Voltaire, Adam et Ève, les Juifs et l’Inde

Voici ce qu’on lit dans le Dictionnaire philosophique de Voltaire, à l’article ÉZOURVEIDAM

Qu’est-ce donc que cet Ézourveidam qui est à la Bibliothèque du roi de
France ? C’est un ancien commentaire, qu’un ancien brame composa autrefois avant l’époque d’Alexandre sur l’ancien Veidam, [...].

Respectons, vous dis-je, tous ces anciens Indiens. Ils inventèrent le jeu des échecs, et les Grecs allaient apprendre chez eux la géométrie.

Cet Ézourveidam fut en dernier lieu traduit par un brame, correspondant de la malheureuse compagnie française des Indes. Il me fut apporté au mont Krapack, où j’observe les neiges depuis longtemps ; et je l’envoyai à la grande Bibliothèque royale de Paris, où il est mieux placé que chez moi.

Ceux qui voudront le consulter verront qu’après plusieurs révolutions produites par l’Éternel, il plut à l’Éternel de former un homme qui s’appelait Adimo, et une femme dont le nom répondait à celui de la vie.

Cette anecdote indienne est-elle prise des livres juifs ? les Juifs l’ont-ils copiée des Indiens ? ou peut-on dire que les uns et les autres l’ont écrite d’original, et que les beaux esprits se rencontrent ?

Il n’était pas permis aux Juifs de penser que leurs écrivains eussent rien puisé chez les brachmanes, dont ils n’avaient pas entendu parler.
Il ne nous est pas permis de penser sur Adam autrement que les Juifs. Par conséquent je me tais, et je ne pense point.

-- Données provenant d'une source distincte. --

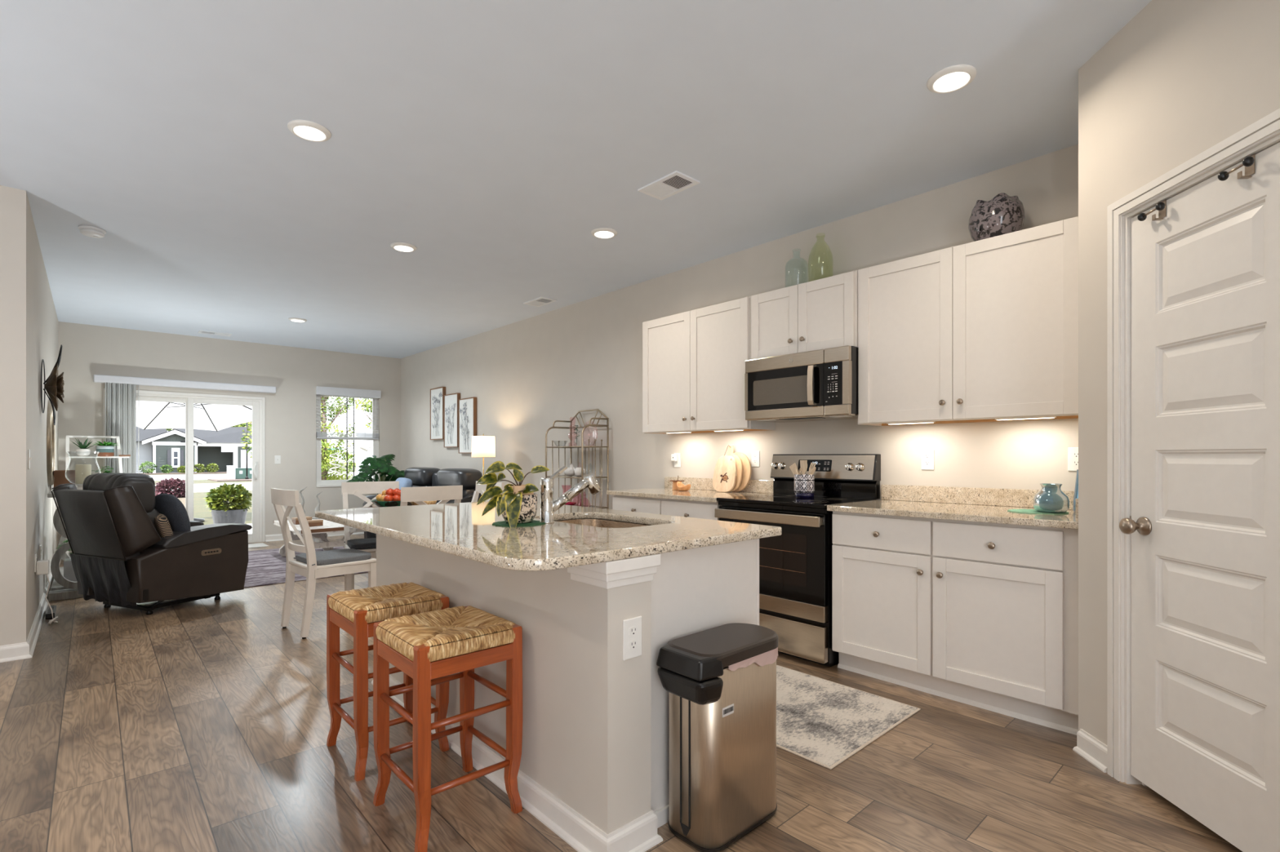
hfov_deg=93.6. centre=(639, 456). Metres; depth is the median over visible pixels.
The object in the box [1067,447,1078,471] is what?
wall outlet
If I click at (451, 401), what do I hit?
framed print
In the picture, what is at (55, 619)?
cable tangle
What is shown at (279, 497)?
dining chair
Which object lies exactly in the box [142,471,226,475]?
mulch bed
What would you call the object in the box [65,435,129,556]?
plant stand
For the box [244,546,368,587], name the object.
area rug
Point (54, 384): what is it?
sculpture
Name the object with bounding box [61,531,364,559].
baseboard
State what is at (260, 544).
door mat
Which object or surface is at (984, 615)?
base cabinet
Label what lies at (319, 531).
coffee table
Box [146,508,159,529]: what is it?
lumbar cushion
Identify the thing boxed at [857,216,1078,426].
upper cabinet
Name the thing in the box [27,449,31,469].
light switch
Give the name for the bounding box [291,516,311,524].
wooden box
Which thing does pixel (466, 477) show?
cushion
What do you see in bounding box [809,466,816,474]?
wooden utensil
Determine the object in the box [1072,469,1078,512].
glass vase
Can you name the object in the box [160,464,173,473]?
shrub
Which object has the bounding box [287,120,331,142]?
recessed light
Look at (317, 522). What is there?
wooden box
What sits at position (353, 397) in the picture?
hook
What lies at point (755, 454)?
wall outlet
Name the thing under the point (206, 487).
path
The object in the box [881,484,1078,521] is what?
backsplash
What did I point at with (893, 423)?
diffuser
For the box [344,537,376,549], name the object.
seat cushion
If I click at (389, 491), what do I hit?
fruit
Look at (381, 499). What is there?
fruit
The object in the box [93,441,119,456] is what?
succulent plant
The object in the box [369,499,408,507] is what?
fruit bowl
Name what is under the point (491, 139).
ceiling
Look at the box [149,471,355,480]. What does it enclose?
path
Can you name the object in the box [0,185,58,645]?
wall
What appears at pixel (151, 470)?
shrub
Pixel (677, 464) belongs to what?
wall outlet
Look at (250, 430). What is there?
leafy tree
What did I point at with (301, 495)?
figure
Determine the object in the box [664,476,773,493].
backsplash
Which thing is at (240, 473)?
utility box
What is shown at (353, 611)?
bar stool
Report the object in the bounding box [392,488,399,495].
fruit
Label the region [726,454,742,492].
cutting board
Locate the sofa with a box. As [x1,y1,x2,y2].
[362,466,482,538]
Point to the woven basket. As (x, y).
(434, 502)
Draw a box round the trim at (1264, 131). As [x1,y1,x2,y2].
[1106,108,1279,786]
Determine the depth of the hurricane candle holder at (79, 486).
5.25 m
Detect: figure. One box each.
[299,486,307,514]
[311,492,321,519]
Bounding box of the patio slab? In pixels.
[248,524,252,533]
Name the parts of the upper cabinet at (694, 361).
door, door
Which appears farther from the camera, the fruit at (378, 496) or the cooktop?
the fruit at (378, 496)
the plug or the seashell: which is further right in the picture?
the plug
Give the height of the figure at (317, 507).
0.331 m
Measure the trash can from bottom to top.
0.592 m
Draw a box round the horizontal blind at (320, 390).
[315,386,381,439]
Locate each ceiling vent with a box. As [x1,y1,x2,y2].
[197,329,231,336]
[523,297,556,306]
[637,170,700,200]
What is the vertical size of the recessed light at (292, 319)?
0.020 m
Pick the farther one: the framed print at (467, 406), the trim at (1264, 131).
the framed print at (467, 406)
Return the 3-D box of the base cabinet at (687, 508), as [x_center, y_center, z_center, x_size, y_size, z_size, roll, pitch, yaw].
[0.366,0.741,4.517,0.659,0.882,1.088,0,0,-42]
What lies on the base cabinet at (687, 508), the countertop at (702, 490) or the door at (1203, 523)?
the countertop at (702, 490)
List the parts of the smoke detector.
mounting plate
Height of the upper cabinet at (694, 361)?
0.914 m
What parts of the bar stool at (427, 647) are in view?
leg, leg, rush seat, leg, leg
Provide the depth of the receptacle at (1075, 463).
3.01 m
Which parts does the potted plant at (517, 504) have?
pot, pot
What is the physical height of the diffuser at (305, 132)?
0.009 m
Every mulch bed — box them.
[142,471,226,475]
[207,478,252,481]
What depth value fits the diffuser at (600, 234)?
4.18 m
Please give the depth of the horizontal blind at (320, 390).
9.05 m
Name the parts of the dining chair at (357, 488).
leg, leg, rail, seat, crest rail
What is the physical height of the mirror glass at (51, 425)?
0.682 m
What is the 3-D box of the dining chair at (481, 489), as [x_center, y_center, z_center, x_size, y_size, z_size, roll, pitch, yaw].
[-1.467,0.700,4.968,0.560,0.965,0.456,0,0,-42]
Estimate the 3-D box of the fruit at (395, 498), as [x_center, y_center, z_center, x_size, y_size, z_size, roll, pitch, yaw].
[-1.916,0.331,4.737,0.070,0.070,0.069,0,0,-42]
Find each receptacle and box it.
[628,626,637,636]
[628,640,637,650]
[924,453,930,458]
[924,460,930,465]
[1072,452,1078,457]
[1072,460,1078,466]
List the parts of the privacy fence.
post, rail, fence panel
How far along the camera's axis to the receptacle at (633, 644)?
1.79 m
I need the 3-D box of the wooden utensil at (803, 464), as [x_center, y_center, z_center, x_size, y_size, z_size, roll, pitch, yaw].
[1.063,0.138,3.901,0.014,0.227,0.052,0,0,-42]
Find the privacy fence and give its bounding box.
[355,423,373,478]
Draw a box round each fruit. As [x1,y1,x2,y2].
[375,493,382,501]
[379,494,385,501]
[383,494,392,501]
[385,488,393,495]
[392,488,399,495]
[392,494,400,501]
[396,489,400,496]
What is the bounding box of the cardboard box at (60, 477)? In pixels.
[53,470,75,488]
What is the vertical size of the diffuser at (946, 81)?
0.009 m
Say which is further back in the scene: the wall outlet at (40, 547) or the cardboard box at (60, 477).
the cardboard box at (60, 477)
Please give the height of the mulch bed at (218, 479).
0.050 m
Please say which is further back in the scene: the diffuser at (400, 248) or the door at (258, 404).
the door at (258, 404)
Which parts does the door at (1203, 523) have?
knob
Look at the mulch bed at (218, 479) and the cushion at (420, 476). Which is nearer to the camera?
the cushion at (420, 476)
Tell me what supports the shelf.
attached to the plant stand
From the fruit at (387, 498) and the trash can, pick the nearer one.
the trash can
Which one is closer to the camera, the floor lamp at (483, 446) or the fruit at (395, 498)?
the fruit at (395, 498)
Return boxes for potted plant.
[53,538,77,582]
[476,461,549,528]
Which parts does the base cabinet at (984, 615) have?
knob, door, drawer, knob, knob, shoe moulding, knob, drawer, door
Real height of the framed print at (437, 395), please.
0.730 m
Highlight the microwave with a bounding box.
[744,345,857,422]
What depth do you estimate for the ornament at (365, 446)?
11.05 m
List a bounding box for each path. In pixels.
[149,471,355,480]
[155,482,252,493]
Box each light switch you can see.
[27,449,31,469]
[274,455,280,464]
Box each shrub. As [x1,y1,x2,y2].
[138,461,157,473]
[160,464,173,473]
[177,465,185,473]
[193,463,205,472]
[204,462,219,472]
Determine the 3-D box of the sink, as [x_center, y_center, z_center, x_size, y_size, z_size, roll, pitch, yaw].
[-0.168,0.401,2.574,0.406,0.203,0.656,0,0,-42]
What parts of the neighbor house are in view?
fascia trim, pane, eave trim, garage door
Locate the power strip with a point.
(48, 613)
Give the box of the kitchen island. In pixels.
[371,533,759,851]
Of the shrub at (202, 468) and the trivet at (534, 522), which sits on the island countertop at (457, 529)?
the trivet at (534, 522)
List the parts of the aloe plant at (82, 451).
pot
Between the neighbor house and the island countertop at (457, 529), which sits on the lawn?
the neighbor house
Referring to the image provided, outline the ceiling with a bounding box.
[0,0,1151,358]
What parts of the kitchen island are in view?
baseboard, cap moulding
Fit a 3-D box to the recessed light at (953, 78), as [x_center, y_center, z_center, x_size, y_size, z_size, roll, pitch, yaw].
[1.286,-1.551,2.485,0.184,0.020,0.184,0,0,-42]
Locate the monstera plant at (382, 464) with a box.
[346,453,404,494]
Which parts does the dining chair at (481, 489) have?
leg, crest rail
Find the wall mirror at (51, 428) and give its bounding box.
[46,400,55,485]
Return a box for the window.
[315,394,378,487]
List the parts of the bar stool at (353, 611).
leg, leg, rush seat, leg, leg
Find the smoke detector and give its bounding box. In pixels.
[78,225,106,238]
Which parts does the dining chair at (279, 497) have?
leg, crest rail, rail, leg, seat, leg, leg
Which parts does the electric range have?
door handle, oven door, control knob, control knob, storage drawer, door rail, control panel, panel frame, control knob, control knob
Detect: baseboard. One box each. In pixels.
[0,642,31,662]
[26,558,61,657]
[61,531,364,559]
[1072,728,1106,773]
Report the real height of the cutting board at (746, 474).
0.357 m
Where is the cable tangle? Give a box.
[45,573,57,625]
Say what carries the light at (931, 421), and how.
attached to the upper cabinet at (986, 330)
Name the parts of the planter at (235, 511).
pot
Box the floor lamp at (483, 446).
[471,434,495,475]
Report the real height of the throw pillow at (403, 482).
0.380 m
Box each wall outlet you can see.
[34,553,36,572]
[39,545,41,560]
[622,616,641,660]
[674,453,680,467]
[751,450,759,466]
[921,449,933,470]
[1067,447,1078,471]
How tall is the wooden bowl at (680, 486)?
0.072 m
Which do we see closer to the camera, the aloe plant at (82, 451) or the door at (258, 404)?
the aloe plant at (82, 451)
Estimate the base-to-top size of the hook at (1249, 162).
0.062 m
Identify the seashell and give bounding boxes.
[564,462,574,475]
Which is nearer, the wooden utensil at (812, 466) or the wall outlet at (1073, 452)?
the wall outlet at (1073, 452)
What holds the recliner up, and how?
on the floor
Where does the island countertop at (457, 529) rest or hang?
on the kitchen island
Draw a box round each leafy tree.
[231,421,252,426]
[240,422,252,461]
[320,395,355,479]
[336,397,372,469]
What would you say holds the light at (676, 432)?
attached to the upper cabinet at (694, 361)
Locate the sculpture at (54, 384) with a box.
[40,344,64,425]
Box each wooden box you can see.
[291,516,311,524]
[306,519,323,526]
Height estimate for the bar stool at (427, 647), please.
0.628 m
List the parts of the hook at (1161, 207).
rubber knob, rod, rubber knob
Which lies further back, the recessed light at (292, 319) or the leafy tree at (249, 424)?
the leafy tree at (249, 424)
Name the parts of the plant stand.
frame, rail, frame
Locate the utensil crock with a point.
(804, 485)
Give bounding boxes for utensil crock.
[794,474,814,497]
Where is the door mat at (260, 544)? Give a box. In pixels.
[248,542,268,548]
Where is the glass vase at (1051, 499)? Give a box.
[1032,483,1069,513]
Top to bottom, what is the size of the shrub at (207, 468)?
0.840 m
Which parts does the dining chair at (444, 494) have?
leg, crest rail, leg
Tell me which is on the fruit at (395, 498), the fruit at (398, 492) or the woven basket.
the fruit at (398, 492)
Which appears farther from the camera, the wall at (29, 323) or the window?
the window
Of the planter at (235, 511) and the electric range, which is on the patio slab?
the planter at (235, 511)
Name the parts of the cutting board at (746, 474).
board handle
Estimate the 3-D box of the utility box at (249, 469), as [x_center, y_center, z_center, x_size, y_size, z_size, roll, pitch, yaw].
[-21.656,0.936,33.437,0.430,0.590,0.540,0,0,-42]
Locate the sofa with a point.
(420, 476)
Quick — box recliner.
[51,472,252,614]
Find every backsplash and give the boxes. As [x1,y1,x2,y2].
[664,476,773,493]
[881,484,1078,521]
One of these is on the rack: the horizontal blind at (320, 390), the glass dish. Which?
the glass dish
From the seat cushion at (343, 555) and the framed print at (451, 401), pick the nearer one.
the seat cushion at (343, 555)
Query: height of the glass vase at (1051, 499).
0.134 m
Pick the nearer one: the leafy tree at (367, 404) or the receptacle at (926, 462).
the receptacle at (926, 462)
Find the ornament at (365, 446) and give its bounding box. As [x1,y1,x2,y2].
[359,398,373,451]
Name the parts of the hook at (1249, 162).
rubber knob, rod, rubber knob
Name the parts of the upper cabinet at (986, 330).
door, knob, knob, door
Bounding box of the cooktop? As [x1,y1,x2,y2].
[716,493,876,513]
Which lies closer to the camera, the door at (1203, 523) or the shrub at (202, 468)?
the door at (1203, 523)
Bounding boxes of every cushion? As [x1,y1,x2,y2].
[82,472,155,512]
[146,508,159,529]
[293,548,371,565]
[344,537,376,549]
[404,466,440,485]
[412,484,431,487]
[436,468,482,488]
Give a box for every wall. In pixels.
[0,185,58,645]
[58,321,400,540]
[400,144,1078,509]
[1078,0,1279,782]
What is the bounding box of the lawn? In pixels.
[152,462,355,524]
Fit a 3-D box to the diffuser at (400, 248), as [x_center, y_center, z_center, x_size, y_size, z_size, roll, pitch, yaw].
[-1.759,-1.545,4.477,0.132,0.009,0.132,0,0,-42]
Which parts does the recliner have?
arm, panel, power plate, arm, control plate
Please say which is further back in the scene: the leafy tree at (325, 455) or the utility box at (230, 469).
the utility box at (230, 469)
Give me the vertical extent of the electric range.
1.195 m
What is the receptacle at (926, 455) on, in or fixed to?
attached to the wall outlet at (927, 455)
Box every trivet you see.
[492,520,545,526]
[1007,509,1068,514]
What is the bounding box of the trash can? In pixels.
[656,622,778,851]
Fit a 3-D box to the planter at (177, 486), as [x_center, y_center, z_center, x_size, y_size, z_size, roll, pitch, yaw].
[-7.218,0.771,9.320,0.528,0.910,0.525,0,0,28]
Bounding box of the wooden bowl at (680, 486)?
[676,481,690,491]
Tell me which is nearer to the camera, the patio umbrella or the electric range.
the electric range
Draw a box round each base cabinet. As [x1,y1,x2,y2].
[612,495,722,520]
[831,511,1078,735]
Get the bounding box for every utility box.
[226,465,235,479]
[235,467,246,479]
[245,467,252,479]
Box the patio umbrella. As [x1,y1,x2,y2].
[136,400,252,522]
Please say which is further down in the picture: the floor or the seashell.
the floor
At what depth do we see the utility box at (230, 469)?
32.39 m
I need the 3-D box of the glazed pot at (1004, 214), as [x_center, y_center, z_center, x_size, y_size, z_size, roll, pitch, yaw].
[1.860,-1.223,3.140,0.256,0.236,0.256,0,0,27]
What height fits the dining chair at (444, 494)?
0.965 m
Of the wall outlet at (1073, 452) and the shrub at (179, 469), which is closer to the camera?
the wall outlet at (1073, 452)
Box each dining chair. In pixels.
[271,488,376,639]
[341,481,399,589]
[375,485,462,553]
[471,480,504,502]
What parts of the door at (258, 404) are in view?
panel, panel, handle
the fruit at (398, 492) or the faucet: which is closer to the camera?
the faucet
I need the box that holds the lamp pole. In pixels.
[244,422,248,479]
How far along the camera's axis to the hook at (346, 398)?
10.86 m
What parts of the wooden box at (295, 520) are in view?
lid
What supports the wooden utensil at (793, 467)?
in the utensil crock
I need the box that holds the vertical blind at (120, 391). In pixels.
[93,374,275,473]
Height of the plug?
0.060 m
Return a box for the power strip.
[44,604,56,619]
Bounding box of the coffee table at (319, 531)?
[273,518,353,556]
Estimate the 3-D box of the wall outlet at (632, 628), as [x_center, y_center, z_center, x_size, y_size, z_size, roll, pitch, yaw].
[-0.022,0.542,1.795,0.074,0.120,0.008,0,0,-42]
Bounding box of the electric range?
[714,453,880,666]
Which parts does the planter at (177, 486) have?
pot
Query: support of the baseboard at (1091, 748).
attached to the wall at (1180, 78)
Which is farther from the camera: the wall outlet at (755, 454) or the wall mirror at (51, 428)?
the wall mirror at (51, 428)
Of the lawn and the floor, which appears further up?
the lawn
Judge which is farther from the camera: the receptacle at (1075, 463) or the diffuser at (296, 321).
the diffuser at (296, 321)
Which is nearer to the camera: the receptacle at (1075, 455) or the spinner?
the receptacle at (1075, 455)
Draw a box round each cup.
[669,480,684,490]
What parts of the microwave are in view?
door, door glass, handle, control panel
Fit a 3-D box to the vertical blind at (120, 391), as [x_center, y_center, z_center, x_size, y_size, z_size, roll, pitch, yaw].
[-5.773,0.092,7.750,1.878,2.120,0.103,0,0,-42]
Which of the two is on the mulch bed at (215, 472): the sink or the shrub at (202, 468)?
the shrub at (202, 468)
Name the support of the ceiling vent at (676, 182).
in the ceiling
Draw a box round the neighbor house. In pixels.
[136,426,252,473]
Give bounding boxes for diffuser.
[291,320,303,322]
[293,125,324,140]
[394,245,413,251]
[595,231,613,238]
[893,422,930,424]
[933,71,969,91]
[996,417,1053,420]
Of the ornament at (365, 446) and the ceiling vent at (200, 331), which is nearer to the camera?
the ceiling vent at (200, 331)
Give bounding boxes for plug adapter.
[36,560,48,574]
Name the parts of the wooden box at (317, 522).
lid
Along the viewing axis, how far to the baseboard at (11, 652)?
3.49 m
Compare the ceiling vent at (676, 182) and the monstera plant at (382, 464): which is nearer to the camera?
the ceiling vent at (676, 182)
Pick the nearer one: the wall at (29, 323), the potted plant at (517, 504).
the potted plant at (517, 504)
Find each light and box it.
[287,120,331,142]
[288,317,306,322]
[390,242,417,252]
[591,227,617,239]
[665,431,692,433]
[714,429,744,431]
[886,421,935,424]
[926,64,977,93]
[995,416,1056,420]
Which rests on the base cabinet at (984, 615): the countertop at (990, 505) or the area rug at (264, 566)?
the countertop at (990, 505)
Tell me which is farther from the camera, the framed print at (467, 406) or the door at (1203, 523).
the framed print at (467, 406)
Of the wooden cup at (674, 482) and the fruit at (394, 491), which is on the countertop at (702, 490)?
the wooden cup at (674, 482)
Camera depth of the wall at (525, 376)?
4.88 m
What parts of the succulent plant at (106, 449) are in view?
pot
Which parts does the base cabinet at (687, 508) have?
drawer, drawer
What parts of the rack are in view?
frame, shelf rail, shelf rail, shelf glass, shelf glass, frame, frame
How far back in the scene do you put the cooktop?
3.67 m
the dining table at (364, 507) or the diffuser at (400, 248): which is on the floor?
the dining table at (364, 507)
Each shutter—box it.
[167,449,171,466]
[180,449,183,466]
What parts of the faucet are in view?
lever, spout
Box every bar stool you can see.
[326,582,449,781]
[373,605,522,851]
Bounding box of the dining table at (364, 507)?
[346,506,378,509]
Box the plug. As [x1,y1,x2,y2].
[671,453,677,461]
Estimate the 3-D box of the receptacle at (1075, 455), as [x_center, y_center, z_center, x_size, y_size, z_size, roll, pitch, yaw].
[2.182,-0.006,3.007,0.002,0.029,0.034,0,0,-42]
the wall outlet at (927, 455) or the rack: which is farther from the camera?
the rack
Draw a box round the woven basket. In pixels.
[410,500,436,505]
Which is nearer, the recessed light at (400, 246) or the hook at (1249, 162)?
the hook at (1249, 162)
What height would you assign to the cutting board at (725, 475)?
0.274 m
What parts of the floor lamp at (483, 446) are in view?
lamp shade
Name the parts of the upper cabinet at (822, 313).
door, knob, door
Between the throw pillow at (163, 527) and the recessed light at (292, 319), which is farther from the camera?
the recessed light at (292, 319)
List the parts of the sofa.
arm, arm
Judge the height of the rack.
1.640 m
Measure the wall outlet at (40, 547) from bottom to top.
0.120 m
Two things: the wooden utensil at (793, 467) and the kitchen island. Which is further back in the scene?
the wooden utensil at (793, 467)
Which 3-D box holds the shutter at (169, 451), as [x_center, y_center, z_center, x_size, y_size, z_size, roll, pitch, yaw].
[-35.822,0.104,45.760,0.216,1.200,0.060,0,0,-42]
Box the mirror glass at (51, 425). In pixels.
[51,425,52,458]
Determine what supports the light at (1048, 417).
attached to the upper cabinet at (986, 330)
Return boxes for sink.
[555,518,651,528]
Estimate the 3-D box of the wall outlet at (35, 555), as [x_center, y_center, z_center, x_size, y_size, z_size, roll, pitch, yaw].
[-4.101,0.722,4.082,0.008,0.120,0.074,0,0,-42]
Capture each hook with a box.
[346,398,347,479]
[353,397,354,475]
[1137,200,1166,221]
[1217,154,1255,181]
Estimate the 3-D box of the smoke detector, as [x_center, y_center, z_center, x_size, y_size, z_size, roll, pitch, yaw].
[-3.764,-1.537,4.134,0.144,0.048,0.144,0,0,-42]
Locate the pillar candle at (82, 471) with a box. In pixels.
[75,463,91,484]
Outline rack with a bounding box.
[545,408,608,509]
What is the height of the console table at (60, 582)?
0.880 m
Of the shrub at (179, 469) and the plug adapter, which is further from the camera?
the shrub at (179, 469)
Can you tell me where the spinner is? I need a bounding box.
[328,397,342,475]
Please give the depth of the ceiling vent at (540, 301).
6.04 m
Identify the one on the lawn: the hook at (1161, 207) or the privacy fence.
the privacy fence
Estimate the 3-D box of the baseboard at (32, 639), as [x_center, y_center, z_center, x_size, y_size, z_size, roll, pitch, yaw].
[-5.147,1.136,5.243,0.026,0.092,4.656,0,0,-42]
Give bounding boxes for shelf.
[67,456,129,457]
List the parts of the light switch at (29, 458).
plate
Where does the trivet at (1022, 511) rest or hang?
on the countertop at (990, 505)
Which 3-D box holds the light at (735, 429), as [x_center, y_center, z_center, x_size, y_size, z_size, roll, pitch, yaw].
[0.651,-0.191,4.422,0.040,0.008,0.260,0,0,-42]
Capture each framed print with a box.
[430,386,445,439]
[444,392,460,447]
[458,397,476,453]
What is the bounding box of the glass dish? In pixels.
[564,502,576,505]
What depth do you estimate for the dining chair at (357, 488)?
5.10 m
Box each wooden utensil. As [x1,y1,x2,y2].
[789,462,798,475]
[800,460,807,475]
[808,462,816,475]
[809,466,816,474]
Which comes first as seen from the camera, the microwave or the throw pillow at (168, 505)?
the microwave
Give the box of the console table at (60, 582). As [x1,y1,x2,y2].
[47,485,83,601]
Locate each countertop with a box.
[315,501,782,571]
[606,476,773,502]
[826,484,1078,529]
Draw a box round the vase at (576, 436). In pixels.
[572,425,580,446]
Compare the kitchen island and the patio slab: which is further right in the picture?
the kitchen island
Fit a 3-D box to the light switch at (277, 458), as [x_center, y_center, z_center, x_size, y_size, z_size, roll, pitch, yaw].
[-5.083,0.046,8.440,0.074,0.120,0.017,0,0,-42]
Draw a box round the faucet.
[539,466,600,523]
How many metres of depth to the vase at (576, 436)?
5.74 m
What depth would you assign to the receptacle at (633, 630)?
1.79 m
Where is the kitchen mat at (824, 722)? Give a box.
[776,664,920,769]
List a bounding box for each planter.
[155,477,194,507]
[203,483,252,524]
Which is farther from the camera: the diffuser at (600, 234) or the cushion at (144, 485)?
the cushion at (144, 485)
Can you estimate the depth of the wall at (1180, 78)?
2.17 m
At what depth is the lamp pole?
32.70 m
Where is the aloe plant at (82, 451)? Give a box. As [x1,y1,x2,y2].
[69,438,97,456]
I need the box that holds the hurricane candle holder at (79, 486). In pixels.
[64,451,97,489]
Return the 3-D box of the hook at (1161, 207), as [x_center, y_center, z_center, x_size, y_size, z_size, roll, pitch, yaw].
[1.761,-0.828,2.043,0.076,0.062,0.097,0,0,3]
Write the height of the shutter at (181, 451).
1.214 m
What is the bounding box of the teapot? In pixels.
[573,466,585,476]
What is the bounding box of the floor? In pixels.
[0,533,1242,851]
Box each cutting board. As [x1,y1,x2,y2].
[712,455,737,492]
[724,444,751,492]
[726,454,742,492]
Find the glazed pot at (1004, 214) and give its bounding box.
[968,192,1025,241]
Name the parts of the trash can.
lid
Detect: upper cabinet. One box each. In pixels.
[642,296,775,434]
[751,270,857,359]
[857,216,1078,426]
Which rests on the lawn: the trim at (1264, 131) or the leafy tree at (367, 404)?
the leafy tree at (367, 404)
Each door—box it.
[102,388,265,542]
[1119,142,1279,851]
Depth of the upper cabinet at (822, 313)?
3.80 m
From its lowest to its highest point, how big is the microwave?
0.405 m
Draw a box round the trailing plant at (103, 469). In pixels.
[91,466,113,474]
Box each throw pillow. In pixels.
[154,493,190,531]
[154,513,173,537]
[395,477,412,489]
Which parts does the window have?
sill, sash, sash

Voltaire dit se taire et s’interdire de penser ? Je n’en crois pas un mot, évidemment. Il fait mine de se conformer à l’idéal de l’Occidental imbu de sa supériorité, qui constatant la ressemblance entre Brahma et Abraham, ou entre Adimo et Adam, ne doute pas un instant du sens dans lequel s’est fait l’emprunt. Mais il n’en pense pas moins.